“The Internet” doesn’t exist. The Internet conjures up images of a monster, like some singular presence that looms over and within the world’s computers. As a term, it fails to describe online spaces, how they’re used, and by whom. There are many types of internets and users; they both have physical and immaterial locations and human and non-human components. Instead of pretending that online space is singular and homogenous, a better way to describe the internet is through its poly-ness, as a structure made up of splinter groups. Not The Internet, the polynet.
Splintering online space makes visible the different types of internets – and they’re not friendly to each another. The antagonism of spam and bots doesn’t coalesce with smiling puppies and babies posted all over Facebook. Issues of ownership, as I mentioned in a previous blog post about the cost of purchasing domain names, makes bare the competing interests over what’s presently available online.
An exhibition is necessary to show the physical experience of online spaces in their full range. In the space of a gallery, spread over the surface of multiple works, the vibrant, lived and used spaces of the internets will become more readily apparent than in a single essay or artwork. The works in this exhibition – consisting of art, material from visual culture, and other loosely defined forms of the ”silly archive” – will take into account how the internets consist of splintered places, information, and things. Online spaces include:
1) physical and immaterial locations, ex. websites, computers, code, and smart phones, and their online and offline components.
2) public and private information between individuals, companies, and countries.
3) human and non-human actors that share space and communicate with each other.
The goal of this exhibition is to remedy the popular conception of a single Internet. Once upon a time, AOL was thought to be the net’s gatekeeper, chat rooms were hangouts for child predators, and anyone who had a personal website knew HTML. These examples from the recent past show that the Internet isn’t indelible; it’s been in the process of changing and splintering for some time. An easy way to see how the internets are changing is by looking at offline behaviors. Aspects of online life have been absorbed into offline behaviors, creating new social mores about how we deal with time, communication, and language irl. We don’t memorize locations when we can use GPS and we don’t call, we text.
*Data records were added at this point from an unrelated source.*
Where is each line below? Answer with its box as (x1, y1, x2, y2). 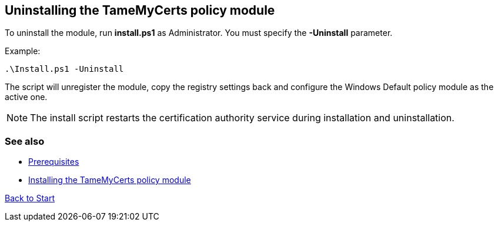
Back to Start (5, 193, 55, 204)
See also (5, 135, 45, 147)
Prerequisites (28, 157, 79, 167)
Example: (5, 46, 41, 56)
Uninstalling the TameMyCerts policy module (5, 3, 275, 18)
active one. (5, 92, 48, 102)
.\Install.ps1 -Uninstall (5, 64, 124, 74)
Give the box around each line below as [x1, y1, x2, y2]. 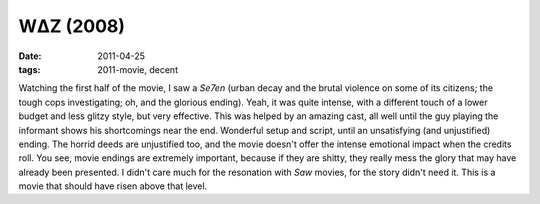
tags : [18, 63, 41, 75]
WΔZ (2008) [18, 15, 125, 37]
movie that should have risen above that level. [18, 180, 208, 192]
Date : [18, 50, 42, 62]
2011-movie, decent [97, 63, 179, 75]
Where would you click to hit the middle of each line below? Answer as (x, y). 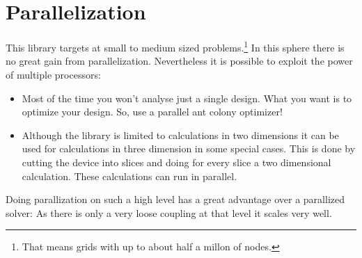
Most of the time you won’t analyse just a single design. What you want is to (187, 98)
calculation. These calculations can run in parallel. (129, 176)
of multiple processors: (53, 74)
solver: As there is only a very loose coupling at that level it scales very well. (169, 212)
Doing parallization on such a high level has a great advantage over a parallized (175, 199)
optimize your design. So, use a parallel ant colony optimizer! (152, 112)
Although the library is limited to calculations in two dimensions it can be (180, 135)
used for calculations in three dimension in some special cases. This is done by (189, 148)
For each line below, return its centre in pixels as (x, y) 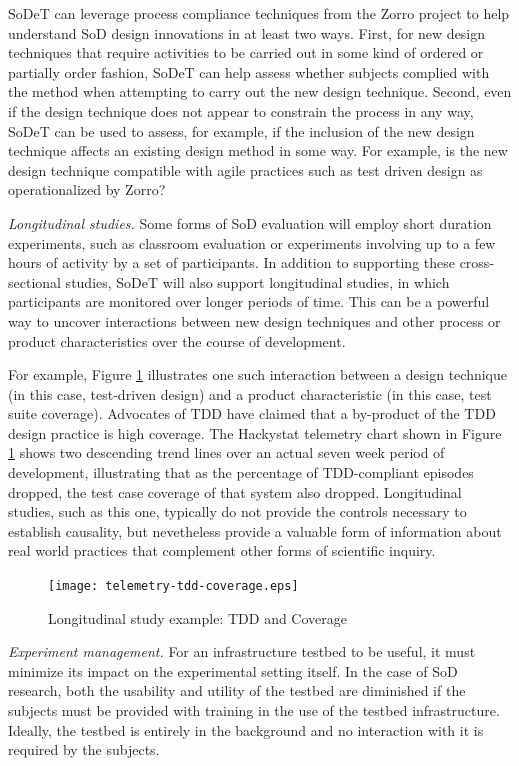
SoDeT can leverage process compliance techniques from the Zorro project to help (259, 13)
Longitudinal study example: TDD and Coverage (197, 617)
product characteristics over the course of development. (177, 340)
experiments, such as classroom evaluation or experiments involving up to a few (252, 242)
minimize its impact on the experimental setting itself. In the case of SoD (233, 670)
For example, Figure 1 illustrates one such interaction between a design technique (258, 374)
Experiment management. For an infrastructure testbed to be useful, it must (242, 651)
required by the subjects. (84, 749)
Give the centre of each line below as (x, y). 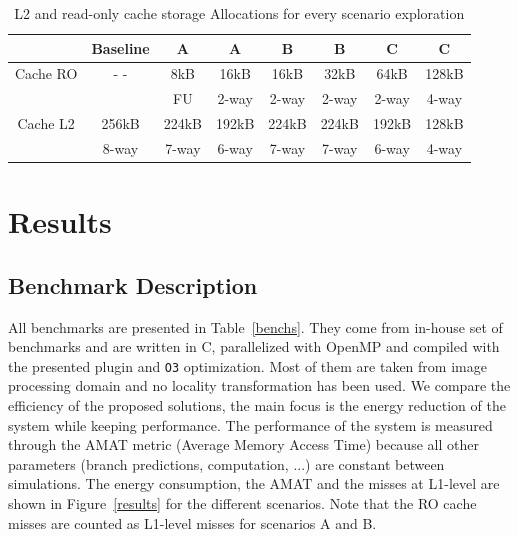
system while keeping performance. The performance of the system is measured (250, 424)
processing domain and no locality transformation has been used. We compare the (259, 385)
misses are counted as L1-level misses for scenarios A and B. (192, 522)
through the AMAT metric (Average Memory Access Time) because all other (243, 444)
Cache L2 (46, 123)
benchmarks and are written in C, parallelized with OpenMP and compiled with (254, 346)
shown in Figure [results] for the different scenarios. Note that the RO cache (242, 503)
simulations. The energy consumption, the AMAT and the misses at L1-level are (254, 483)
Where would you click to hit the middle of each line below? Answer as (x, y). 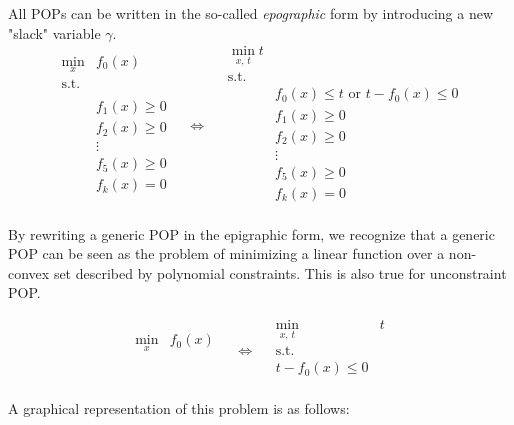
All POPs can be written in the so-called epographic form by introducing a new (251, 13)
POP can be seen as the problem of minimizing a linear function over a (226, 253)
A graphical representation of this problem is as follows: (179, 408)
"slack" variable (54, 32)
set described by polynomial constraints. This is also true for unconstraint (280, 272)
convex (29, 272)
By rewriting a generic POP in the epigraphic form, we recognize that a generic (251, 233)
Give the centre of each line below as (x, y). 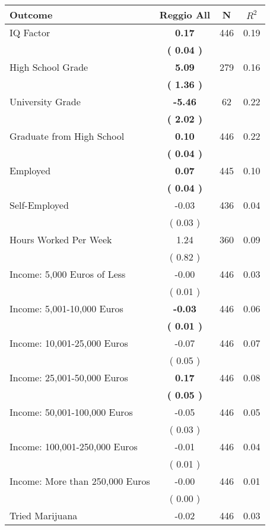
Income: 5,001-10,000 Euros (66, 308)
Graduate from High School (67, 136)
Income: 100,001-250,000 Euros (74, 446)
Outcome (31, 15)
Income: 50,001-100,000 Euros (71, 412)
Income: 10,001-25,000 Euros (69, 343)
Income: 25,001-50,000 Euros (69, 377)
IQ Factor (30, 32)
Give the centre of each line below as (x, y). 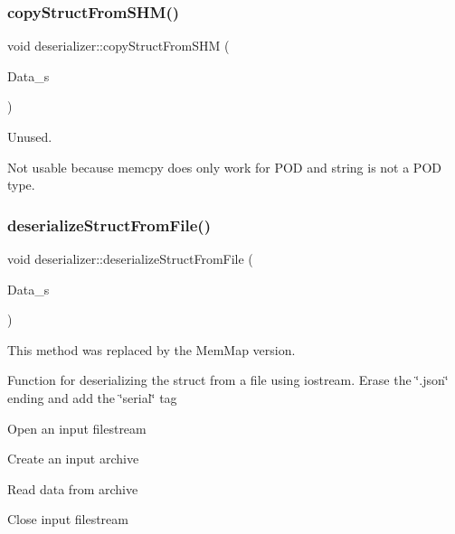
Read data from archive (73, 488)
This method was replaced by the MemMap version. (152, 349)
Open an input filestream (77, 428)
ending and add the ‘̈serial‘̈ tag (92, 397)
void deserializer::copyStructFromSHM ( (118, 46)
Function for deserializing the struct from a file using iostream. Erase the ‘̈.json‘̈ (228, 380)
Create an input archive (73, 459)
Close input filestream (68, 519)

The splintered internet, distributed online and off, provides an exit strategy out of the dull plateau we’ve reached with The Internet and its predominant use for Facebooking, Googling, and emailing.
Writing proposals is what’s called “chicken before the egg” curating. No space, date, or institution as of yet, but those things won’t stop this exhibition from taking place at some point.
 Standardization does, of course, exist across the internet. Internet Corporation for Assigned Names and Numbers (ICANN) regulates IP addresses and domain names.